Вдруг говор стих… По широкой мраморной лестнице поднимался генерал-фельдцейхмейстер[12]
граф Григорий Григорьевич Орлов. Придворные почтительно расступились. Небрежно отвечая на поклоны, граф направлялся к апартаментам императрицы.— Государыня еще не изволит принимать, — предупредил стоявший у дверей Васильчиков.
— Ты кто таков, братец? — сухо осведомился граф Орлов.
— Дежурный офицер, ваше сиятельство. Поручик конногвардейского полка Васильчиков.
— Новенький? Оно видно.
— Мне приказано государыней, — стоял на своем поручик.

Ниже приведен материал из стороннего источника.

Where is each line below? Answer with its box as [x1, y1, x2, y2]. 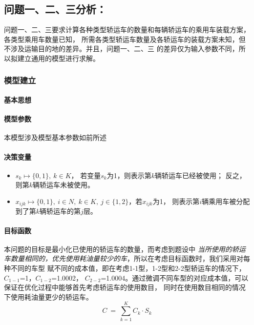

— Посторонись-ка, любезный! — сказал Орлов и, отстранив офицера локтем, распахнул дверь.
В приемной зашептались. Уже больше месяца Григорий Орлов не появлялся во дворце. Императрице стало известно о его любовной связи с француженкой-актрисой. Прежде она смотрела снисходительно на мимолетные интрижки своего ветреного друга. Однако новое увлечение графа было, по-видимому, более серьезным. К тому же он и не пытался хранить его в тайне: об этом говорил весь Петербург. Екатерина разгневалась не на шутку. При дворе носились слухи о падении всесильного фаворита.
Почти десять лет — с первого дня царствования Екатерины II — Григорий Орлов и его брат Алексей были важнейшими особами в империи. Вокруг них копошился целый рой друзей, родственников, прихлебателей, которым щедро раздавались видные должности, придворные звания, титулы, поместья. Для таких людей опала Орлова была бы катастрофой. Зато соперники, завистники, недоброжелатели во главе с братьями Паниными ликовали и с нетерпением ждали своего часа.
Внезапное появление графа во дворце озадачило тех и других. Чем все это кончится: примирением или разрывом?
…Увидя Орлова, царица оторопела.
— Граф Григорий! — сказала она, и голос ее задрожал. — Разве вам не говорили, что я занята и еще не принимаю?
Орлов добродушно улыбнулся:
— Сказывали, матушка, да я не поверил.
Екатерина возмущенно пожала плечами:
— В таком случае я сама скажу это. Теперь, надеюсь, верите?
— Нет! — ответил Орлов. — Не могу верить. Не бывало такого, чтобы ваше величество не нашли нескольких минут для своего преданного слуги. Особенно, если он является к вам по чрезвычайно важному делу.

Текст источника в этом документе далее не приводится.